After some media speculations, General Khalid Shamim Wyne was appointed as the 14th Chairman Joint Chiefs of Staff Committee (CJCSC). During peacetime, the Joint Chiefs of Staff Committee deals with military related matters of state security as enunciated in its charter. It is tasked to chalk out a strategy to integrate the three services and coordinate their joint operational planning, training and logistics.
During war, its chairman is the principal staff officer to supreme commander of Pakistan Armed Forces in supervision and conduct of military operations. In the recent past, the JSHQ has been assigned responsibility for strategic assets of the country. War-fighting is fast expanding into electromagnetic and informational domains with consequential effects, and therefore merit due attention.
In theory, the Joint Staff Headquarters’ charter is well-articulated for inter-services integration and joint operational planning. It is, however, widely accepted that in practice, it has fallen short of these stated aims and objectives.
There are many reasons for this under-achievement but a light familial example might encapsulate the fundamental cause. It is like three sisters (army, navy and air force) born to mother Pakistan at partition. In time, one sister gains in size over others, and is then not too amused with notions of the word triplet; nuanced heavily as it is towards equality and, not least of all, because younger siblings remain fixated on expensive toys rather stubbornly. This in essence has been the dilemma of the JSHQ.
But on a serious note, the predominant importance of land forces in any country cannot be over-emphasized. It is a hard reality that on the post-war negotiating table, it is not how well the sea borne trade flowed into country during war or how safe skies above the battlefield were, but who controlled how much of the adversaries land which mattered. It is land which has historically been casus belli between states and shall remain a determining constant for outcome of any conflict in foreseeable future in our geostrategic context also.
But the other harsh reality is that without open sea-lines of communication and friendly skies above, military commanders are more likely to end up at a surrender ceremony than a negotiating table just as it happened to us not too long ago. That is why it is so crucial to carry the other two services along every inch of the way.
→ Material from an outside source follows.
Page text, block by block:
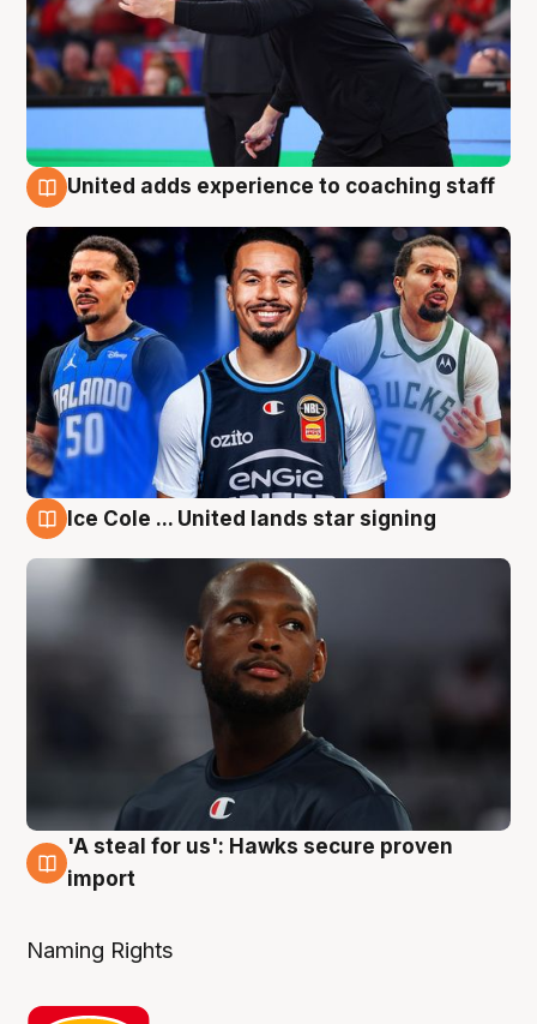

In our higher defence organisation, office of CJCSC was originally conceptualised on rotational basis amongst three services but, barring a few exceptions, it has mostly been held by a senior general officer from the Pakistan Army since 1976. If there are compelling reasons for senior service to do so on a permanent basis, then it might be appropriate to incorporate a formal amendment in the original organisational document as non-adherence to the written word on an open ended basis is not an healthy reflection on our defence establishment.
There is a general view that office of the CJCSC is weak as he does not ‘command any troops’. This perception is fallacious, but perhaps entrenched rather firmly in the misuse of operational command authority over troops in the dislodging of elected governments by past army chiefs. We need a course correction here.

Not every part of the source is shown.